Person.
For some reason, there’s a type of person that scares me. They manage to change my entire mood and life views just by talking to me about my day. They’re too optimistic. They make me optimistic. That’s scary. They act like life is always going to be fine all the time and never really show their uneasiness. I don’t know what to do or feel or how to act around them. Should I be pessimistic and balance them out? Should I go with their optimism? I don’t know. Maybe I should do both. They make me think about how I act, and what I think. Weird, huh? Anyway, I know that I’ve said this many many times before, but I sure haven’t said it here yet: I’m going to change! I want to not worry about things. I want to just be oblivious. Having said that, I realized why I’ve failed so many times before. It’s just how I am. Har har har. I can’t change who I am because it’s who I am. Uhm, okay. So why is optimism bad? Because when you’re optimistic and have high expectations, you’re very likely to be let down. When you’re pessimistic and expect the worst, things always aren’t that bad. Worrying unnecessarily allows you to feel deep relief when things work out, and prepare you for the worst at the same time. Unhealthy, I know. So the type of person I was talking about, they make me sad. It’s nice to know there aren’t very many people like that around. I lost my train of thought.

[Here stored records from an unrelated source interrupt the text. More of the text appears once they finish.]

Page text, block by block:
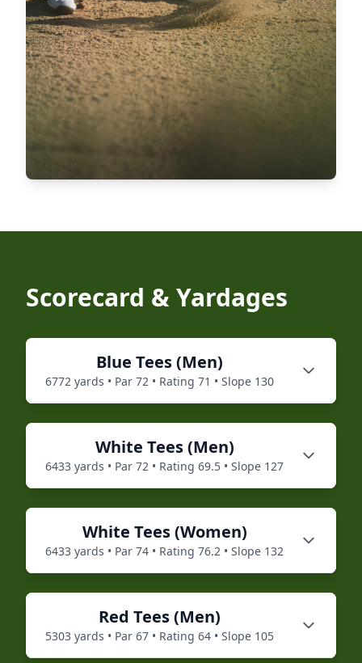
Scorecard & Yardages
Blue Tees (Men)
6772 yards • Par 72 • Rating 71 • Slope 130
White Tees (Men)
6433 yards • Par 72 • Rating 69.5 • Slope 127
White Tees (Women)
6433 yards • Par 74 • Rating 76.2 • Slope 132
Red Tees (Men)
5303 yards • Par 67 • Rating 64 • Slope 105

Work is getting better. I feel like I’m finally settling down into the job
.
We got our final projects today for CS! We have to write a program to simulate a game of Yukon Solitaire. How exciting. It’s a partner project, so how lucky am I to be living with my partner? =P Google trip on Monday!!!! I said it already, but I’m still excited.
Today was funsies. CS, work, tennis, dinner, movie (21). Sad that I didn’t go play Canasta (join with me! http://canasta.pftq.com/), but I think today was pretty eventful. Tomorrow (or today, actually) will also be pretty busy… I think. Hmm, post office, running (ahh, I’m scared =[), laundry, homework (aka coding -.-). Ahahaha, speaking of post office, I’ve been ordering a lot of stuff online lately -.- Spending my paycheck before I even get paid :[. Oh well, gotta spend a little before I start saving, right? I decided that I’m not going home August 13 – August 25; I’m going to be working instead! 10am – 5pm. Fun stuff. I still haven’t decided what I want to do with the money I’m making. Probably save it to pay off loans later. Or uh… buy ice cream and apple juice. Yum.

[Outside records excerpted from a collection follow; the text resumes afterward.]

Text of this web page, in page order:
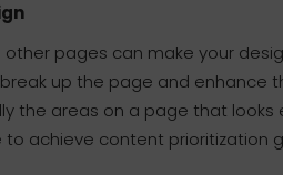
pages can make your
up the page and enhance
the areas on a page that
to achieve content prioritization
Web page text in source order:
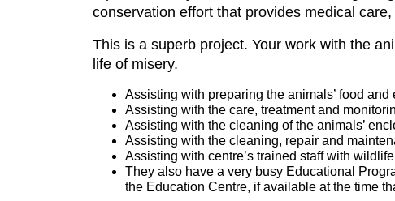
conservation effort that provides medical
This is a superb project. Your work with the
life of misery.
Assisting with preparing the animals’ food
Assisting with the care, treatment and
Assisting with the cleaning of the animals’
Assisting with the cleaning, repair and
Assisting with centre’s trained staff with
They also have a very busy Educational
the Education Centre, if available at the time

I can’t wait for the school year to start! I can’t wait to play tennis, I can’t wait for Rotaract, and I really can’t wait for Math54! And Philosophy and CS61a…. if I get in.
Hello, I am Perlin! This site says I'm awesome, and I hope I can live up to its expectations =]




pftq
on August 7th, 2010
You are wrong. Even if you don’t meet the high expectations, you are still much better off than you started.
perlin
on August 8th, 2010
Naaaaawh! Then you feel like you’ve failed because you didn’t meet your expectations! But I suppose you are right. Even when I’m pessimistic I can’t help but hope for the best -.-
pftq
on August 9th, 2010
Getting part way to your expectations is not failure. Getting nowhere because you never started is though.

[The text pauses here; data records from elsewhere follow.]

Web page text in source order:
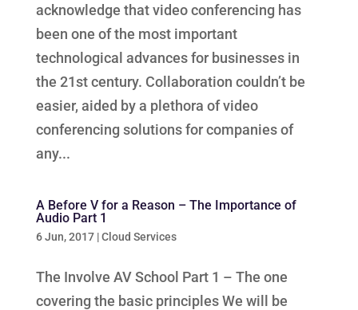
acknowledge that video conferencing has
been one of the most important
technological advances for businesses in
the 21st century. Collaboration couldn’t be
easier, aided by a plethora of video
conferencing solutions for companies of
any...
A Before V for a Reason – The Importance of
Audio Part 1
6 Jun, 2017|Cloud Services
The Involve AV School Part 1 – The one
covering the basic principles We will be
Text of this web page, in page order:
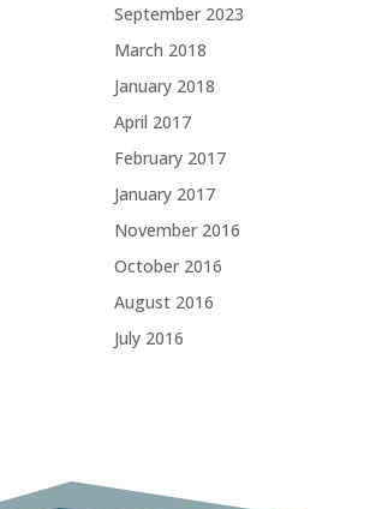
September 2023
March 2018
January 2018
April 2017
February 2017
January 2017
November 2016
October 2016
August 2016
July 2016
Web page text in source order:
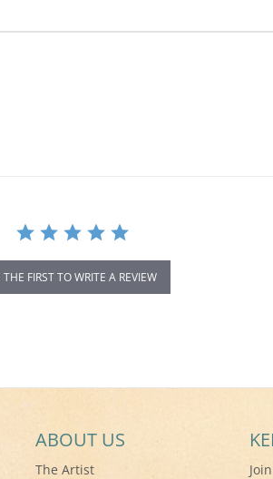
THE FIRST TO WRITE A REVIEW
ABOUT US
The Artist

If you hope for the best even when you are pessimistic, then your expectations already exist regardless whether you reach for them or not.
perlin
on August 10th, 2010
=[ True. I admit defeat -.- I see what you mean, haha, and now change my mind =P
pftq
on August 13th, 2010
I’m just kidding – nothing I said actually makes sense. Don’t worry about it.
I don’t really like optomisim anyways.. but I don’t like pessimism either.